O local da festa improvisada foi a região da Praça da República, centro de São Paulo, onde normalmente a colônia nigeriana se reúne pelos negócios e pelas celebrações. Mais precisamente nas ruas Conselheiro Nébias e Guaianases, onde também estão os cortiços em que moram. A alteração no dia a dia, porém, não mudou o cardápio. No copo, conhaque, no prato, akpy-ofe. A refeição típica é feita de carne de frango na panela com molho de onygby (uma planta comum na costa oeste da África) e acompanha uma massa de pão, o akpy, usada para embeber o caldo restante no prato. Tudo isso ingerido com muito gosto apenas com o uso das mãos. Ao final, os dedos com o óleo da iguaria recebem uma bacia d’água, na própria mesa, para a limpeza apropriada.
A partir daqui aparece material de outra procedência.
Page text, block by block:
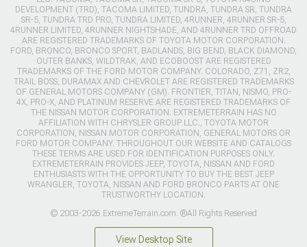
DEVELOPMENT (TRD), TACOMA LIMITED, TUNDRA, TUNDRA SR, TUNDRA
SR-5, TUNDRA TRD PRO, TUNDRA LIMITED, 4RUNNER, 4RUNNER SR-5,
4RUNNER LIMITED, 4RUNNER NIGHTSHADE, AND 4RUNNER TRD OFFROAD
ARE REGISTERED TRADEMARKS OF TOYOTA MOTOR CORPORATION.
FORD, BRONCO, BRONCO SPORT, BADLANDS, BIG BEND, BLACK DIAMOND,
OUTER BANKS, WILDTRAK, AND ECOBOOST ARE REGISTERED
TRADEMARKS OF THE FORD MOTOR COMPANY. COLORADO, Z71, ZR2,
TRAIL BOSS, DURAMAX AND CHEVROLET ARE REGISTERED TRADEMARKS
OF GENERAL MOTORS COMPANY (GM). FRONTIER, TITAN, NISMO, PRO-
4X, PRO-X, AND PLATINUM RESERVE ARE REGISTERED TRADEMARKS OF
THE NISSAN MOTOR CORPORATION. EXTREMETERRAIN HAS NO
AFFILIATION WITH CHRYSLER GROUP LLC., TOYOTA MOTOR
CORPORATION, NISSAN MOTOR CORPORATION, GENERAL MOTORS OR
FORD MOTOR COMPANY. THROUGHOUT OUR WEBSITE AND CATALOGS
THESE TERMS ARE USED FOR IDENTIFICATION PURPOSES ONLY.
EXTREMETERRAIN PROVIDES JEEP, TOYOTA, NISSAN AND FORD
ENTHUSIASTS WITH THE OPPORTUNITY TO BUY THE BEST JEEP
WRANGLER, TOYOTA, NISSAN AND FORD BRONCO PARTS AT ONE
TRUSTWORTHY LOCATION.
© 2003-2026 ExtremeTerrain.com. ®All Rights Reserved
View Desktop Site

Os nigerianos chegavam, cada um em seu horário, todos pelo motivo maior: ver a seleção da Nigéria. Olhos atentos na TV, é a entrada dos jogadores em campo – primeira participação da equipe na Copa das Confederações desde a edição de 1995, quando o torneio ainda se chamava Copa Rei Fahd. Os trinta nigerianos que se juntaram para assistir à partida não haviam combinado. Iam chegando aos poucos, durante o jogo. Dentre eles, as gargalhadas do moço baixo, careca e de olhos vivos chamava atenção.
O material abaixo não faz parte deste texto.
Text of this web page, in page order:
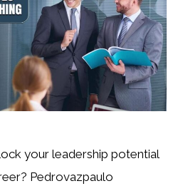
your leadership potential
Pedrovazpaulo
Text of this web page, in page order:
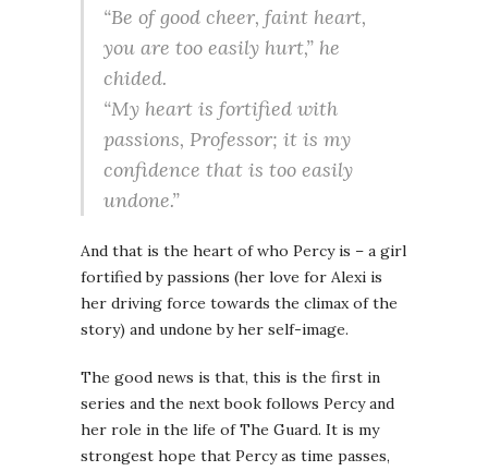
“Be of good cheer, faint heart,
you are too easily hurt,” he
chided.
“My heart is fortified with
passions, Professor; it is my
confidence that is too easily
undone.”
And that is the heart of who Percy is – a girl
fortified by passions (her love for Alexi is
her driving force towards the climax of the
story) and undone by her self-image.
The good news is that, this is the first in
series and the next book follows Percy and
her role in the life of The Guard. It is my
strongest hope that Percy as time passes,

Há sete anos no brasil, Phillip Ntuba, deixou a cidade de Ino State com sua filha, em busca de oportunidades no comércio informal. “Viemos para vender correntes, relógios, essas coisas”, disse Philip, que afirmou estar feliz com a vinda para o Brasil. “Na Nigéria, todos falam que aqui tem boas oportunidades”, conta. Em cada gol da seleção nigeriana, enquanto seus amigos riam e comemoravam, o simpático comerciante se levantava e celebrava com uma malemolente dança, girando em torno do próprio eixo.”É muito fraca”, brincou em relação à amadora seleção do Taiti.
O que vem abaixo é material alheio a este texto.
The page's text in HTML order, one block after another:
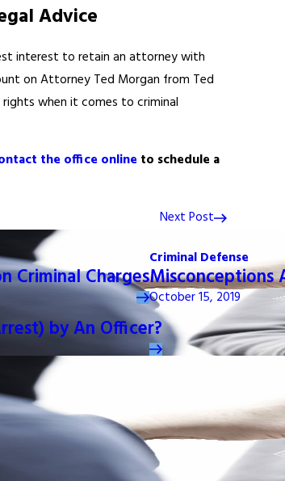
Advice
interest to retain an attorney with
on Attorney Ted Morgan from Ted
when it comes to criminal
the office online to schedule a
Next Post
Criminal Charges
Criminal Defense
Misconceptions
October 15, 2019
by An Officer?
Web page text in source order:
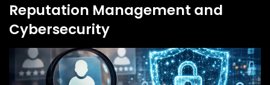
Reputation Management and
Cybersecurity
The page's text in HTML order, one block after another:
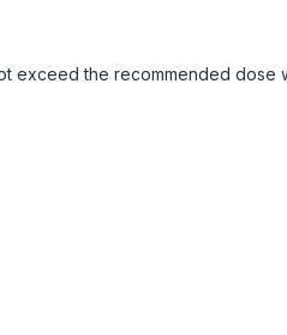
exceed the recommended dose

Ao longo de toda a partida, os nigerianos discutiam, gritavam, comentavam os lances e gesticulavam a forma como deveria ter saído a jogada. O adversário não assustava os cerca de 30 torcedores presentes, a pequena seleção do Taiti conseguia apenas tirar algumas risadas por conta de suas falhas. Nos lances de gols perdidos, alguns palavrões surgiam. Toda essa comunicação era feita por meio do igbo – dialeto que dá nome ao povo que vive em grande parte da Nigéria, Camarões e Guiné Equatorial – , em inglês – língua oficial do país – e também em português. Mas os xingamentos não foram muito necessários, já que a vitória foi tranquila.

Ao final da partida, Phillip se empolgou com o placar. “Contra Uruguai e Espanha? Vai dar Nigéria.”